▶ Task to complete:
Before repeating the entries below, strip out every picture and keep all else as it is.

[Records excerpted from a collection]
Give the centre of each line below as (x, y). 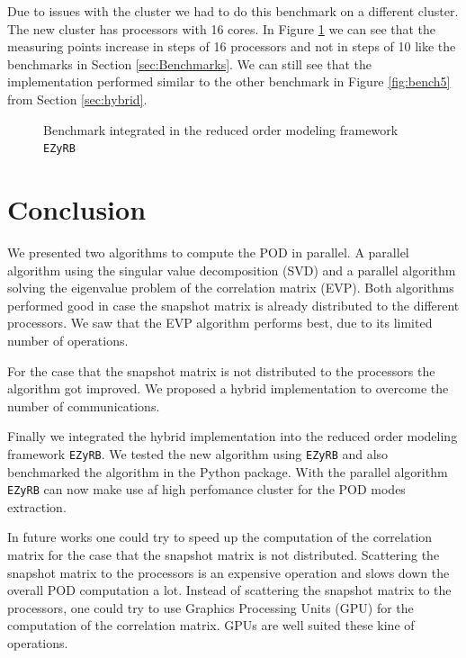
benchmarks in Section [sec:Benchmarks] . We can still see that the (190, 63)
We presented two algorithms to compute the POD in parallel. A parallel (208, 252)
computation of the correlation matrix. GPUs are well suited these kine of (211, 625)
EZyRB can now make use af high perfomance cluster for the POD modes (206, 489)
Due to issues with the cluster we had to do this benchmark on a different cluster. (233, 11)
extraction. (37, 506)
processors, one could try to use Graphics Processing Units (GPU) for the (211, 607)
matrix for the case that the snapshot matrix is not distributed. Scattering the (224, 554)

▶ Expected answer:
Give the centre of each line below as (x, y). 
benchmarks in Section [sec:Benchmarks] . We can still see that the (190, 63)
We presented two algorithms to compute the POD in parallel. A parallel (208, 252)
computation of the correlation matrix. GPUs are well suited these kine of (211, 625)
EZyRB can now make use af high perfomance cluster for the POD modes (206, 489)
Due to issues with the cluster we had to do this benchmark on a different cluster. (233, 11)
extraction. (37, 506)
processors, one could try to use Graphics Processing Units (GPU) for the (211, 607)
matrix for the case that the snapshot matrix is not distributed. Scattering the (224, 554)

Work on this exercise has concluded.